In questi giorni ho sentito parlare con più insistenza di Freebooting e cercando in rete ho voluto condividere con voi quello che ho scoperto su questo vecchio termine Inglese rivisto in chiave moderna.

Cos’è il Freebooting?

Il termine Freebooting deriva da un’espressione inglese che si riferisce ad un contesto storico che vedeva la fase di saccheggio, dei capi clan che imponevano la propria protezione contro i contadini scozzesi in “cambio di merce”. Insomma quello che in Italia conosciamo come pizzo, racket o altri termini con l’utilizzo di violenza, minacce e ricatti, ed tecniche non proprio ortodosse per offrire “la loro protezione” previo pagamento.

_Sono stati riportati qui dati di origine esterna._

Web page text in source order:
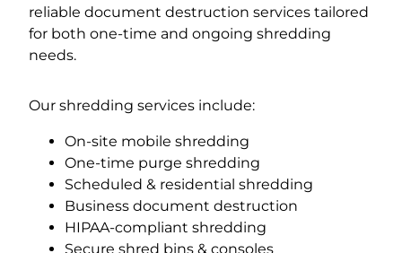
reliable document destruction services tailored
for both one-time and ongoing shredding
needs.
Our shredding services include:
On-site mobile shredding
One-time purge shredding
Scheduled & residential shredding
Business document destruction
HIPAA-compliant shredding
Secure shred bins & consoles
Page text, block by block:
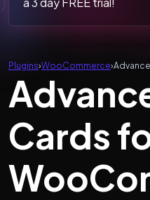
Plugins›WooCommerce›
Cards
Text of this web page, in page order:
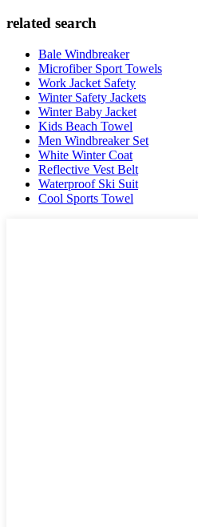
related search
Bale Windbreaker
Microfiber Sport Towels
Work Jacket Safety
Winter Safety Jackets
Winter Baby Jacket
Kids Beach Towel
Men Windbreaker Set
White Winter Coat
Reflective Vest Belt
Waterproof Ski Suit
Cool Sports Towel
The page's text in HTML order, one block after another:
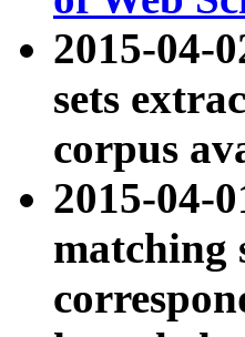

Dopo la spiegazione ecco che il Freebooting compare ai giorni nostri come la pratica di appropriarsi indebitamente di contenuti digitali, come ad esempio i video su YouTube,  e secondo un test effettuato di recente da Destin Sandlin, ingegnere dell’Alabama, che ha creato un video in slow motion che ritraeva la riproduzione di un tatuaggio, che ha visto ben 20 milioni di visualizzazioni su YouTube ottenendo guadagni spaventosi ma solo dopo 2 giorni il video era stato caricato su altri profili, modificato da quello originale, e dunque ha visto una calo sensibile delle visite del video di Sandlin.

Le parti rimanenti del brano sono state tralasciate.